Other songs are merely betrayed by the album’s sequencing. “Good Woman,” the penultimate track, sounds a bit like John Mayer’s “Gravity,” with an unhurried jazzy vibe and a beautiful string arrangement. On its own, the song is terrific, but it feels a little sleepy coming after six straight songs of similar tempo, structure, and subject matter. Similarly, album closer “Shade” is a surprisingly limp finale, especially compared to the song that closed out Hero. That track, “Once,” was big, grandiose, and haunting, an example of how much Morris made the heartbreak songs ache on that first album. The heartbreak songs are, understandably and justifiably, absent this time. But “Shade,” which is supposed to sound triumphant, ends up being just another variation on the album’s other love songs. “You’re my color, custom-made/Think I finally discovered: you’re my perfect shade,” Morris sings in the chorus. It’s a metaphor that would sound cleverer if songs like “The Bones” weren’t doing similar things in more interesting ways. At least the song kicks some life back into the proceedings, with a steady build to a big Nashville-flavored guitar solo, and to what initially feels like a perfect opportunity for Morris to riff and wail for a minute or two. But the song concludes prematurely, and we never get the payoff. Somehow, a 14-song, 47-minute album ends feeling incomplete.

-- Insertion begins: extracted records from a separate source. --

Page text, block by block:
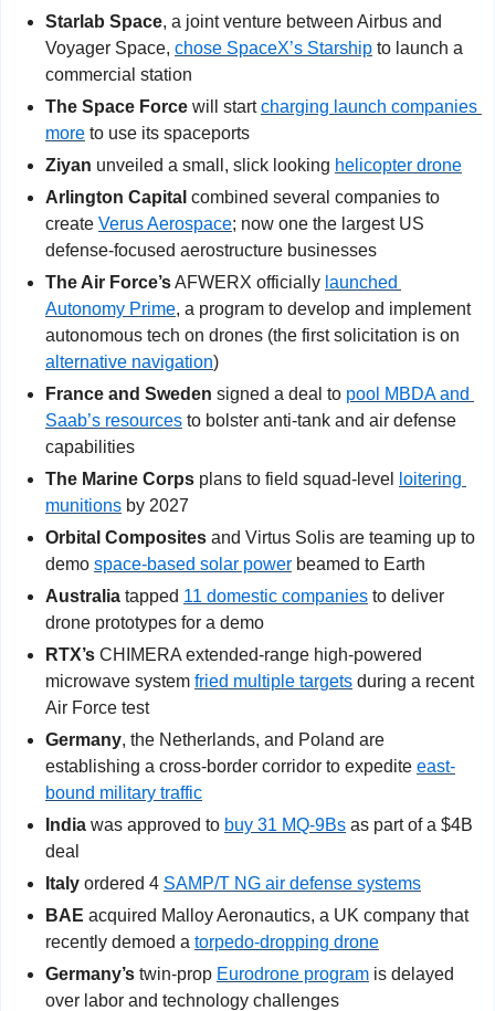
Starlab Space, a joint venture between Airbus and
Voyager Space, chose SpaceX’s Starship to launch a
commercial station
The Space Force will start charging launch companies
more to use its spaceports
Ziyan unveiled a small, slick looking helicopter drone
Arlington Capital combined several companies to
create Verus Aerospace; now one the largest US
defense-focused aerostructure businesses
The Air Force’s AFWERX officially launched
Autonomy Prime, a program to develop and implement
alternative navigation)
France and Sweden signed a deal to pool MBDA and
Saab’s resources to bolster anti-tank and air defense
capabilities
The Marine Corps plans to field squad-level
loitering
munitions by 2027
Orbital Composites and Virtus Solis are teaming up to
demo space-based solar power beamed to Earth
Australia tapped 11 domestic companies to deliver
drone prototypes for a demo
RTX’s CHIMERA extended-range high-powered
microwave system fried multiple targets during a recent
Air Force test
Germany, the Netherlands, and Poland are
establishing a cross-border corridor to expedite east-
bound military traffic
India was approved to buy 31 MQ-9Bs as part of a $4B
deal
Italy ordered 4 SAMP/T NG air defense systems
BAE acquired Malloy Aeronautics, a UK company that
recently demoed a torpedo-dropping drone
Germany’s twin-prop Eurodrone program is delayed
over labor and technology challenges
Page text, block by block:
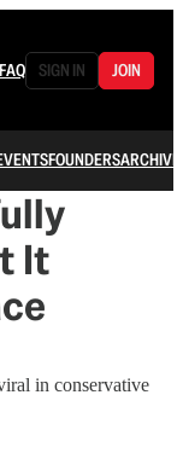
FAQ SIGN IN JOIN
FOUNDERSARCHIVE
It
in conservative
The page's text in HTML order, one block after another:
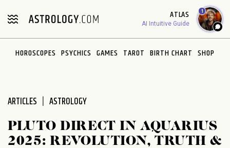
note:
includes
ATLAS
AI Intuitive Guide
1
HOROSCOPES PSYCHICS GAMES TAROT BIRTH CHART SHOP
ARTICLES ASTROLOGY
PLUTO DIRECT IN AQUARIUS
2025: REVOLUTION, TRUTH &
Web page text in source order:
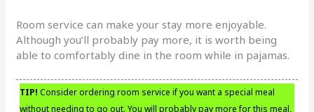
Room service can make your stay more enjoyable.
Although you’ll probably pay more, it is worth being
able to comfortably dine in the room while in pajamas.
TIP! Consider ordering room service if you want a special meal
without needing to go out. You will probably pay more for this meal,
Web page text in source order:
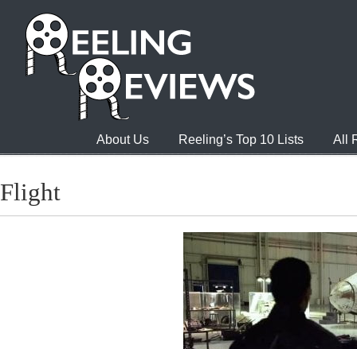
About Us Reeling’s Top 10 Lists All
Flight
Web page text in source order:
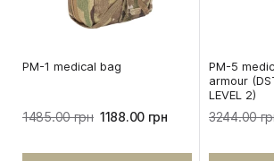
PM-1 medical bag
1485.00 грн 1188.00 грн
PM-5
armour
LEVEL 2)
3244.00
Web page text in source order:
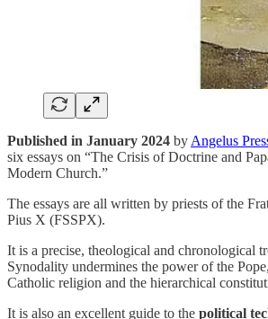
Published in January 2024 by Angelus
six essays on “The Crisis of Doctrine and
Modern Church.”
The essays are all written by priests of the
Pius X (FSSPX).
It is a precise, theological and chronological
Synodality undermines the power of the
Catholic religion and the hierarchical
It is also an excellent guide to the political
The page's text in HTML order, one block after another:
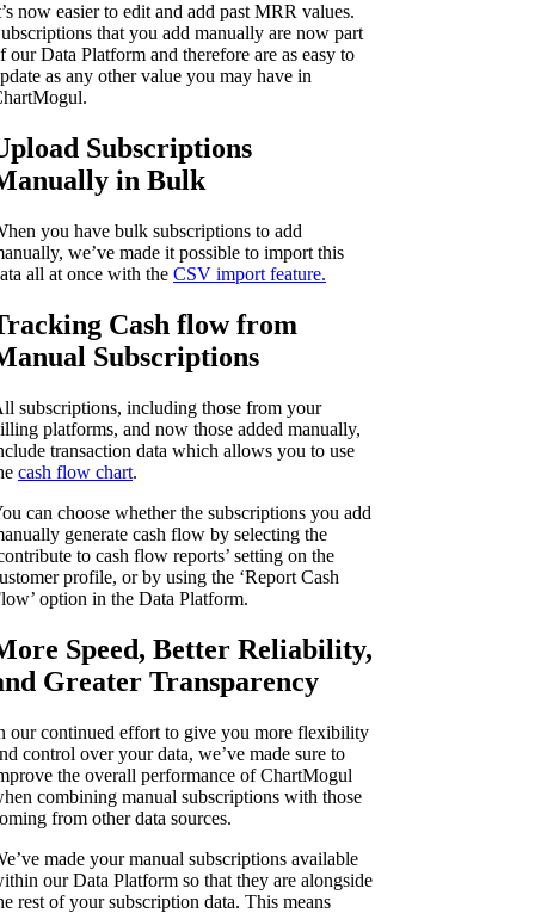
now easier to edit and add past MRR values.
that you add manually are now part
our Data Platform and therefore are as easy to
as any other value you may have in
Subscriptions
in Bulk
you have bulk subscriptions to add
we’ve made it possible to import this
all at once with the CSV import feature.
Cash flow from
Subscriptions
subscriptions, including those from your
platforms, and now those added manually,
transaction data which allows you to use
cash flow chart.
can choose whether the subscriptions you add
generate cash flow by selecting the
to cash flow reports’ setting on the
profile, or by using the ‘Report Cash
option in the Data Platform.
Speed, Better Reliability,
Greater Transparency
our continued effort to give you more flexibility
control over your data, we’ve made sure to
the overall performance of ChartMogul
combining manual subscriptions with those
from other data sources.
made your manual subscriptions available
our Data Platform so that they are alongside
rest of your subscription data. This means
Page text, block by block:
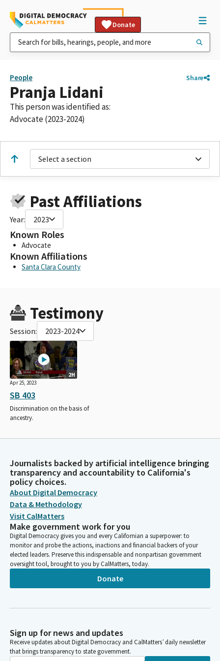
Donate
People Share
Pranja Lidani
This person was identified as:
Advocate (2023-2024)
Select a section
Past Affiliations
Year: 2023
Known Roles
Advocate
Known Affiliations
Santa Clara County
Testimony
Session: 2023-2024
2H
Apr 25, 2023
SB 403
Discrimination on the basis of
ancestry.
Journalists backed by artificial intelligence bringing
transparency and accountability to California's
policy choices.
About Digital Democracy
Data & Methodology
Visit CalMatters
Make government work for you
Digital Democracy gives you and every Californian a superpower: to
monitor and probe the actions, inactions and financial backers of your
elected leaders. Preserve this indispensable and nonpartisan government
oversight tool, brought to you by CalMatters, today.
Donate
Sign up for news and updates
Receive updates about Digital Democracy and CalMatters’ daily newsletter
that brings transparency to state government.
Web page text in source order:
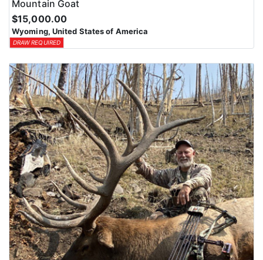
Mountain Goat
$15,000.00
Wyoming, United States of America
DRAW REQUIRED
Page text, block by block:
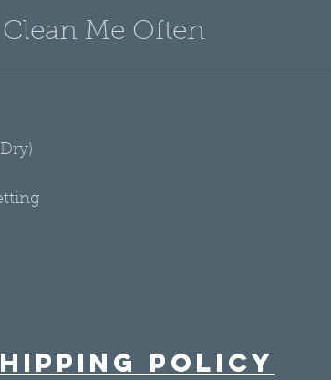
More Info Here
Clean Me Often
policy
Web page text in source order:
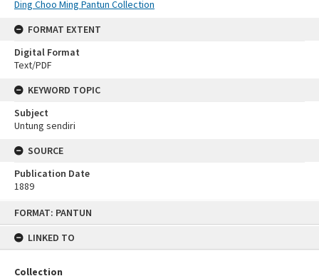
FORMAT: PANTUN
LINKED TO
Collection
Ding Choo Ming Pantun Collection
FORMAT EXTENT
Digital Format
Text/PDF
KEYWORD TOPIC
Subject
Untung sendiri
SOURCE
Publication Date
1889
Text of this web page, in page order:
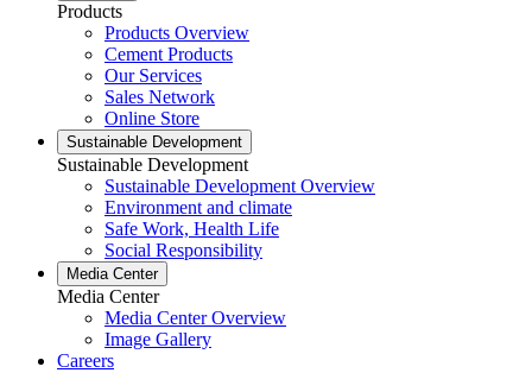
Products
Products Overview
Cement Products
Our Services
Sales Network
Online Store
Sustainable Development
Sustainable Development
Sustainable Development Overview
Environment and climate
Safe Work, Health Life
Social Responsibility
Media Center
Media Center
Media Center Overview
Image Gallery
Careers
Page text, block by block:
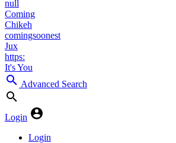
null
Coming
Chikeh
comingsoonest
Jux
https:
It's You
Advanced Search
Login
Login
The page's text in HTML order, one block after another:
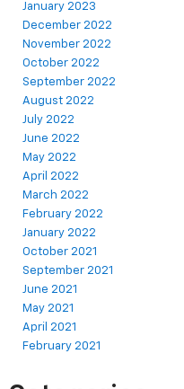
January 2023
December 2022
November 2022
October 2022
September 2022
August 2022
July 2022
June 2022
May 2022
April 2022
March 2022
February 2022
January 2022
October 2021
September 2021
June 2021
May 2021
April 2021
February 2021
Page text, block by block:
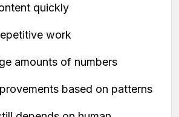
quickly
work
amounts of numbers
based on patterns
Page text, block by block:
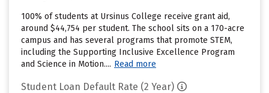
100% of students at Ursinus College receive grant aid,
around $44,754 per student. The school sits on a 170-acre
campus and has several programs that promote STEM,
including the Supporting Inclusive Excellence Program
and Science in Motion.... Read more
Student Loan Default Rate (2 Year)
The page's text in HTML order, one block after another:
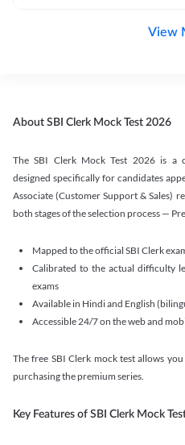
View
About SBI Clerk Mock Test 2026
The SBI Clerk Mock Test 2026 is a
designed specifically for candidates
Associate (Customer Support & Sales)
both stages of the selection process —
Mapped to the official SBI Clerk
Calibrated to the actual difficulty
exams
Available in Hindi and English
Accessible 24/7 on the web and
The free SBI Clerk mock test allows
purchasing the premium series.
Key Features of SBI Clerk Mock
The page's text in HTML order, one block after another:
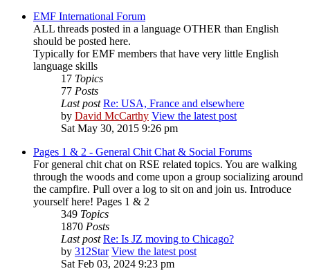
EMF International Forum
ALL threads posted in a language OTHER than English
should be posted here.
Typically for EMF members that have very little English
language skills
17 Topics
77 Posts
Last post Re: USA, France and elsewhere
by David McCarthy View the latest post
Sat May 30, 2015 9:26 pm
Pages 1 & 2 - General Chit Chat & Social Forums
For general chit chat on RSE related topics. You are walking
through the woods and come upon a group socializing around
the campfire. Pull over a log to sit on and join us. Introduce
yourself here! Pages 1 & 2
349 Topics
1870 Posts
Last post Re: Is JZ moving to Chicago?
by 312Star View the latest post
Sat Feb 03, 2024 9:23 pm

There’s still a lot to love in GIRL. Morris sings the absolute tar out of every note on the record, in a way that sells even the less interesting material. The best songs, meanwhile, range from certified bangers (“All My Favorite People”) to examples of pure Nashville songcraft (“The Bones”). But GIRL is too long and spends too much of its runtime stuck in one gear. Side one and side two feel a bit like two halves of different records that have been glued together: the first a summertime country record, the second a lovelorn pop record. The first half is thrilling, while the second half longs for something with a different lyrical perspective and a higher BPM. And ultimately, the songs just aren’t as good as the ones on Hero, where even the B-sides—“Space,” “Bummin’ Cigarettes,” “Company You Keep,” and the 2016 standalone single “Dear Hate”—were as good as the standouts on most other pop-country records. The writing here is more straightforward and less unique, losing some of the singular, snarky voice that made me fall in love with Maren’s music in the first place.

All that said, this album will probably do remarkably well: it’s releasing at the perfect time in Maren’s career, and the mix of country and pop will give her a chance to play both sides of the aisle. “RSVP” has real pop radio potential, while “All My Favorite People” seems like a surefire country number one—even in a country radio landscape that rarely plays women. And frankly, nothing would make me happier than seeing Maren become an even bigger star. She’s a bright talent with the potential to push country forward in new and interesting ways. Coming after one of the two or three best debut records of the decade, though, GIRL is just a little bit disappointing.